Data excerpts below:

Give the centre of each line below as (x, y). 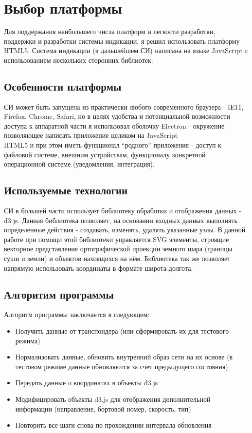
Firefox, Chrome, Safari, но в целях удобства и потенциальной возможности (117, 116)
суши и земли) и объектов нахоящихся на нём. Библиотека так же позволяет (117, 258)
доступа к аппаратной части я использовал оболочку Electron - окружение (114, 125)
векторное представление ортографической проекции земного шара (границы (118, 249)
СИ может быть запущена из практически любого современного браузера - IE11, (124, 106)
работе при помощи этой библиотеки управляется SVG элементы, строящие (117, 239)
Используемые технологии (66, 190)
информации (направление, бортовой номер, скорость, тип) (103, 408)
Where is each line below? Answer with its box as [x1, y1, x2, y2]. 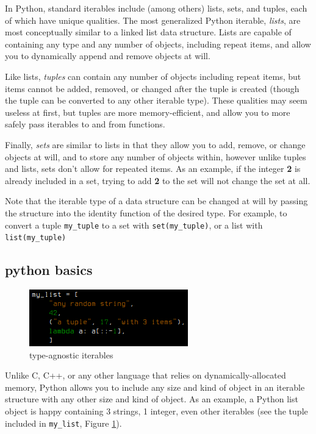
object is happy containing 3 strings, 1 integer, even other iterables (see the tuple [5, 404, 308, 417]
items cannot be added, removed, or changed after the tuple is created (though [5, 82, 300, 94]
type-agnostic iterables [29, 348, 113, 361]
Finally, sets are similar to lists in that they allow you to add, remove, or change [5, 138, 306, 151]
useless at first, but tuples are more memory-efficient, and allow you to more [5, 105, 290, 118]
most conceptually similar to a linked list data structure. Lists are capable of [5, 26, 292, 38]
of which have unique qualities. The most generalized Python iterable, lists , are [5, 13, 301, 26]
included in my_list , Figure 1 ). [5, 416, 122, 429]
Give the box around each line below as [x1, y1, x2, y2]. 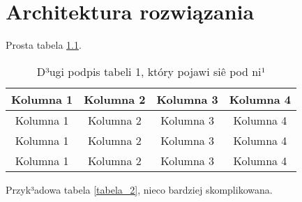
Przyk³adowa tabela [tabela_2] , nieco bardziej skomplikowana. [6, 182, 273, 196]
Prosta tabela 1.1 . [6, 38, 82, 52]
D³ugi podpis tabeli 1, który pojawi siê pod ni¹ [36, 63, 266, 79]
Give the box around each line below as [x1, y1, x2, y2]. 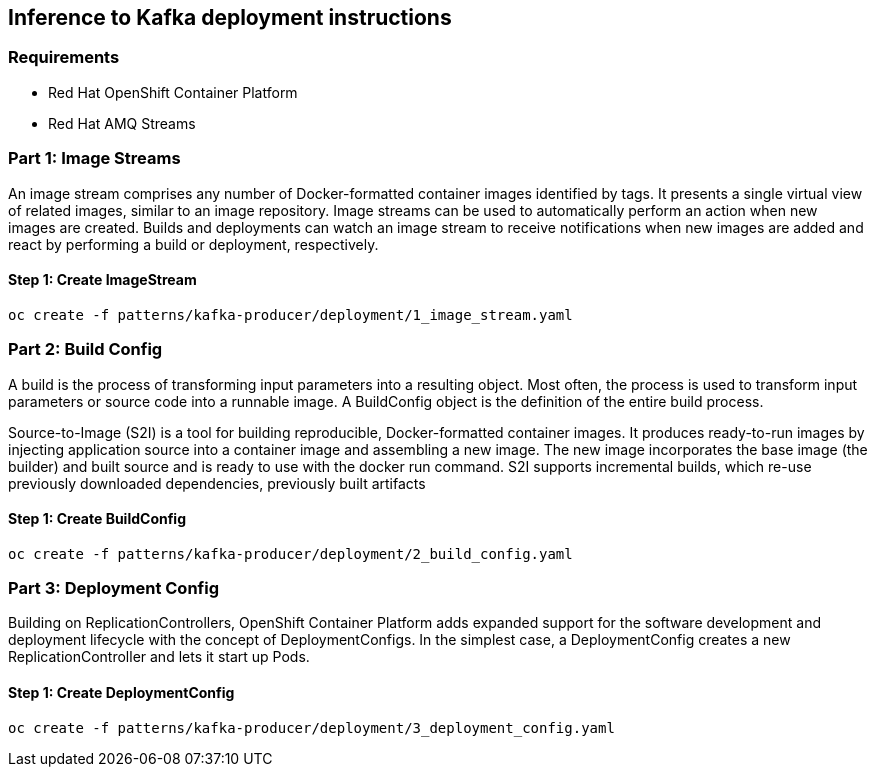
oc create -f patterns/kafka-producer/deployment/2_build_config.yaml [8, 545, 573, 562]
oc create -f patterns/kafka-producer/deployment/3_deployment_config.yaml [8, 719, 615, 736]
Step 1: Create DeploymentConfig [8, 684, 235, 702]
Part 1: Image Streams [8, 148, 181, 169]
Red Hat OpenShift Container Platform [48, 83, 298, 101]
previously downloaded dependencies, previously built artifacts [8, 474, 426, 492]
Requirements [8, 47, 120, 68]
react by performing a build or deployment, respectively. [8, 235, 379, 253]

End of Data excerpts.
Data excerpts below:

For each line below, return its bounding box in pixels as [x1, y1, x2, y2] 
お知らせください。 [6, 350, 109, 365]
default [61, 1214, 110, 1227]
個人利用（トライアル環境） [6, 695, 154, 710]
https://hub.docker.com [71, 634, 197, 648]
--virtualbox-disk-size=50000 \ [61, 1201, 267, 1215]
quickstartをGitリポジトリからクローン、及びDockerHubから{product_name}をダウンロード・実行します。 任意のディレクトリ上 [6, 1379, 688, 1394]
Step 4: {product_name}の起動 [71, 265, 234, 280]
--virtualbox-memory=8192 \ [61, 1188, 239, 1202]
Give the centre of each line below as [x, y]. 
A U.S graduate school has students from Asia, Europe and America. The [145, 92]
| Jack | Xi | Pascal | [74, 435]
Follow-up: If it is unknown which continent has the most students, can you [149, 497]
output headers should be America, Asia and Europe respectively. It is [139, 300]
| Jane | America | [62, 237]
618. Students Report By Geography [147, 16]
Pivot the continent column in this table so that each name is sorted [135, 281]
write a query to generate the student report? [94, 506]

End of Data excerpts.

Work required:
Looking above, find the stretch of lines that opens with the one holding "Give the centre of each line below as (x, y)." and closes with the one holding "доступа к аппаратной". Copy it exactly, pictures excluded.

Task output:
Give the centre of each line below as (x, y). 
Firefox, Chrome, Safari, но в целях удобства и потенциальной возможности (117, 116)
суши и земли) и объектов нахоящихся на нём. Библиотека так же позволяет (117, 258)
доступа к аппаратной части я использовал оболочку Electron - окружение (114, 125)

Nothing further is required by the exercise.